Tree size 9 has the lowest cross-validation error.
(i) Produce a pruned tree corresponding to the optimal tree size obtained using cross-validation. If cross-validation does not lead to selection of a pruned tree, then create a pruned tree with five terminal nodes.
oj.pruned = prune.misclass(oj.tree, best = 5)
plot(oj.pruned)
text(oj.pruned,pretty=0)
(j) Compare the training error rates between the pruned and unpruned trees. Which is higher?
summary(oj.tree)
##
## Classification tree:
## tree(formula = Purchase ~ ., data = oj.train)

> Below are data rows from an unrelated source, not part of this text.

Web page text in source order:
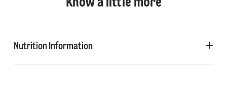
Know a little more
Nutrition Information
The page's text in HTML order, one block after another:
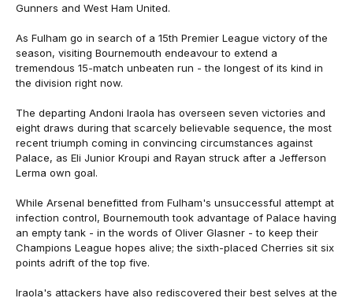
Gunners and West Ham United.
As Fulham go in search of a 15th Premier League victory of the
season, visiting Bournemouth endeavour to extend a
tremendous 15-match unbeaten run - the longest of its kind in
the division right now.
The departing Andoni Iraola has overseen seven victories and
eight draws during that scarcely believable sequence, the most
recent triumph coming in convincing circumstances against
Palace, as Eli Junior Kroupi and Rayan struck after a Jefferson
Lerma own goal.
While Arsenal benefitted from Fulham's unsuccessful attempt at
infection control, Bournemouth took advantage of Palace having
an empty tank - in the words of Oliver Glasner - to keep their
Champions League hopes alive; the sixth-placed Cherries sit six
points adrift of the top five.
Iraola's attackers have also rediscovered their best selves at the
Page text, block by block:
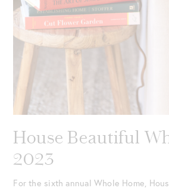
House Beautiful
2023
For the sixth annual Whole Home,
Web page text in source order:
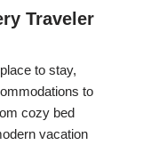
Traveler
to stay,
to
cozy bed
vacation
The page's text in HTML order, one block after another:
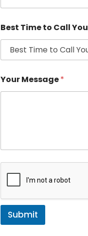
Best Time to Call You
Your Message*
Submit
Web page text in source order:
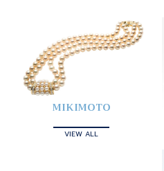
MIKIMOTO
VIEW ALL

## Variables actually used in tree construction:
## [1] "LoyalCH" "PriceDiff" "SpecialCH" "ListPriceDiff"
## [5] "PctDiscMM"
## Number of terminal nodes: 9
## Residual mean deviance: 0.7432 = 587.8 / 791
## Misclassification error rate: 0.1588 = 127 / 800
summary(oj.pruned)
##
## Classification tree:
## snip.tree(tree = oj.tree, nodes = c(4L, 10L))
## Variables actually used in tree construction:
## [1] "LoyalCH" "PriceDiff" "ListPriceDiff" "PctDiscMM"
## Number of terminal nodes: 7
## Residual mean deviance: 0.7748 = 614.4 / 793
## Misclassification error rate: 0.1625 = 130 / 800
The training error rate of the pruned tree is higher than the unpruned tree with a value of 0.1625 vs 0.1588
(k) Compare the test error rates between the pruned and unpruned trees. Which is higher?
pred.unpruned = predict(oj.tree, oj.test, type = "class")
misclass.unpruned = sum(oj.test$Purchase != pred.unpruned)
misclass.unpruned/length(pred.unpruned)
## [1] 0.1703704
pred.pruned = predict(oj.pruned, oj.test, type = "class")
misclass.pruned = sum(oj.test$Purchase != pred.pruned)
misclass.pruned/length(pred.pruned)
## [1] 0.162963
The test error rate at 0.17 for the unpruned tree is higher than the test error at 0.16 for the pruned tree.